Data to use:
↓

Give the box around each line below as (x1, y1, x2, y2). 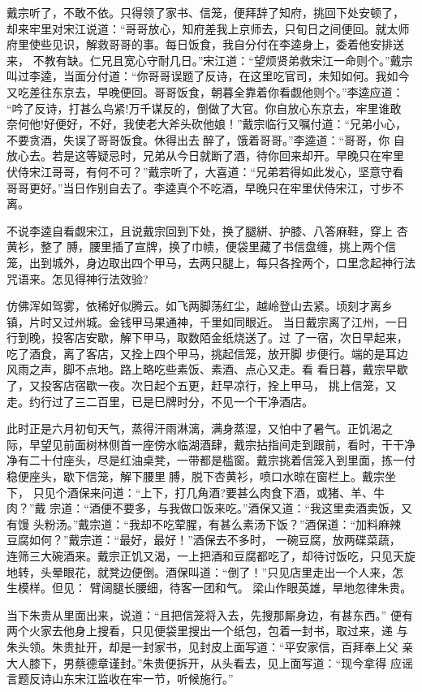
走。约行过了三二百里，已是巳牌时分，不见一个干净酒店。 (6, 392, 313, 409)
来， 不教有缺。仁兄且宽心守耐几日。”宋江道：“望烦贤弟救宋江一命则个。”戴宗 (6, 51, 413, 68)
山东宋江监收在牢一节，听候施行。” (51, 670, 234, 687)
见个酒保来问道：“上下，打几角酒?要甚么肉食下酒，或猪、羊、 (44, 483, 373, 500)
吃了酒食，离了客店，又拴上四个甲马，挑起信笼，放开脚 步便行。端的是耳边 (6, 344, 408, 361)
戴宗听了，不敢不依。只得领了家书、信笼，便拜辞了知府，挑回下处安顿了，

↑
↓

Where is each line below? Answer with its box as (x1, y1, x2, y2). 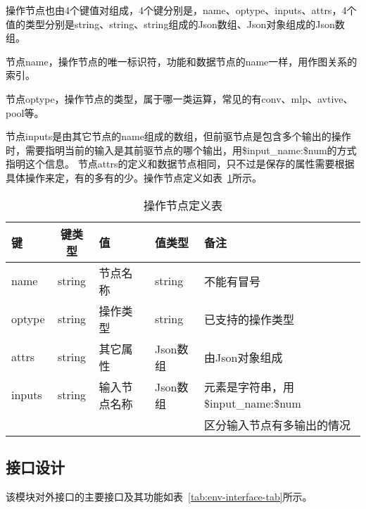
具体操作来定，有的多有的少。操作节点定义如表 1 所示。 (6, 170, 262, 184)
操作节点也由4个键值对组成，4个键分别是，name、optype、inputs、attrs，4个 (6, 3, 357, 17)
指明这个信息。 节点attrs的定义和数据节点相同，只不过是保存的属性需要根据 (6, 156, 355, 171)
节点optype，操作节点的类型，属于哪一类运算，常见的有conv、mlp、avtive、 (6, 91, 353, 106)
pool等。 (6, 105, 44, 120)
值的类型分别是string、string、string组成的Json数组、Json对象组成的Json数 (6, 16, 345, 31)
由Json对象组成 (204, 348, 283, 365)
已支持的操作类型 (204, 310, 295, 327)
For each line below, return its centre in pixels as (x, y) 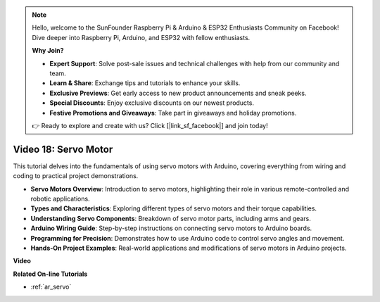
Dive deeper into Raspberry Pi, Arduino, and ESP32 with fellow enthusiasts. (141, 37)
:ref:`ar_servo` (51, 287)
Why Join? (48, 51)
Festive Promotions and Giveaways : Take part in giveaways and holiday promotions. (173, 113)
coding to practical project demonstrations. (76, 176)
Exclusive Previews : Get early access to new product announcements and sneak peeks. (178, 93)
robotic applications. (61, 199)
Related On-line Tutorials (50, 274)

↑

Exercise requirements:
Above this instruction are the records; retype exactly the lines from the one containing "Dive deeper into" up to and including the one containing "Related On-line Tutorials (50, 274)".

Result of this exercise:
Dive deeper into Raspberry Pi, Arduino, and ESP32 with fellow enthusiasts. (141, 37)
:ref:`ar_servo` (51, 287)
Why Join? (48, 51)
Festive Promotions and Giveaways : Take part in giveaways and holiday promotions. (173, 113)
coding to practical project demonstrations. (76, 176)
Exclusive Previews : Get early access to new product announcements and sneak peeks. (178, 93)
robotic applications. (61, 199)
Related On-line Tutorials (50, 274)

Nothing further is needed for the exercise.